- Born: Ira Gallantz 1932 The Bronx, New York, U.S.
- Died: 1990 (aged 58) Las Vegas, Nevada, U.S.
- Occupations: Hair stylist, photographer
- Years active: 1960s–1990

= Ara Gallant =

American photographer (1932–1990)

Ara Gallant (1932–1990) was an American hairstylist who was noted for perfecting the "flying hair" technique while working for Vogue in the 1960s. He later became a fashion photographer.

== Early life==
Gallant was born Ira Gallantz in the Bronx, New York into a Russian Jewish family. He had a brother who was murdered in the 1980s. Gallant, who was openly gay, eventually began styling hair. He later admitted "I hated it [hair styling]. But I was good at it... I had always thought to be talented at something, you had to like it.”

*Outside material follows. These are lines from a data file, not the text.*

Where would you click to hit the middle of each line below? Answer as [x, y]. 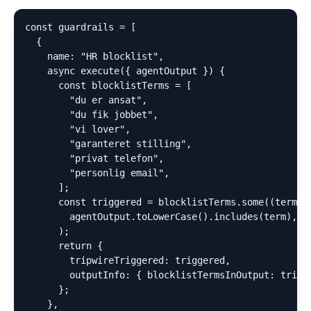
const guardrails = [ [81, 27]
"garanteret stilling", [108, 144]
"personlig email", [97, 173]
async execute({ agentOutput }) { [125, 71]
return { [64, 246]
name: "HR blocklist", [94, 56]
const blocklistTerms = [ [108, 85]
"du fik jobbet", [92, 115]

Gallant began his career at Bergdorf Goodman as a hairstylist, and eventually became one of New York City's top colorists. He later changed his name to "Ara Gallant" because he felt it sounded "more exotic".

== Career ==
In the 1960s, Gallant started working for Vogue as a hairstylist. Gallant was the first hairstylist to be paid to solely style hair by a magazine. He worked with many notable photographers including Richard Avedon (with whom he frequently collaborated earning the pair the nickname "Aradon") and Irving Penn. He also worked with many supermodels of that era including Twiggy, Jean Shrimpton, Veruschka, Margaux Hemingway and Penelope Tree. One of his notable collaborations with Avedon is a 1968 portrait of Twiggy with "flying hair", a visual gimmick mastered by Gallant. Gallant's work was eventually featured on twenty-six covers of Vogue. Throughout his career, he worked with many celebrities including Elizabeth Taylor, Warren Beatty, Marisa Berenson, Iman, Mick Jagger, Cher, Sophia Loren, Anjelica Huston and Drew Barrymore. He also worked for many magazines including Vogue, Interview, Playboy and Rolling Stone.

In the 1970s, Gallant became a photographer. His main muse was the Dutch model, Apollonia van Ravenstein. In the late 1970s, Gallant succeeded Sari Marks as Staff Photographer for the fashion magazine Ambiance. He also worked with fashion designer Diane Von Furstenberg. During this period, Gallant became a fixture in the nightclub scene and frequented Studio 54. His personal style became as well known as his hair styling and photographic work. Gallant wore only black from head to toe, sported chiseled sideburns and frequently lined his eyes with kohl. He also wore high heeled cowboy boots and a Japanese schoolboys' hat which was covered with gold charms. Model Lauren Hutton later said of Gallant, "He was the first leather queen in New York City or any place in the world that I had ever seen and I had never seen anyone as unusual as him." Gallant regularly held dinner parties at his West End Avenue apartment attended by his celebrity friends including Anjelica Huston and Jack Nicholson. Gallant's apartment became well known for its unusual and modern decor; all the windows were shuttered, the walls of the living room were painted with black, glossy paint and the white linoleum were made to resemble a river of blood with splashes of red paint. Gallant's mirrored dining room with glass tables was featured in an issue of House & Garden.

By the early 1980s, drug use and personal issues had begun to take its toll on Gallant's life and career. He was deeply affected by the murder of his brother and encountered trouble with the IRS for failing to pay income tax. Gallant was forced to sell his West End Avenue apartment. He then decided to move to Los Angeles to pursue a career in screenwriting.

==Later years and death==
After moving to Los Angeles, Gallant had trouble securing work in the film industry. He began abusing cocaine and eventually entered rehab. After completing rehab, Gallant relapsed and ran out of money.

While staying in a Las Vegas hotel in 1990, Gallant committed suicide.

==In popular culture==
In 2010, Italian publisher Damiani Editore released Ara Gallant edited by David Wills, a photography book featuring photos showcasing Gallant's work as a hairstylist and portraits Gallant took when he worked as a photographer. Ara Gallant also features interviews with Gallant's friends and associates including Penelope Tree, Steven Meisel, Polly Mellen and Anjelica Huston (who also wrote the foreword).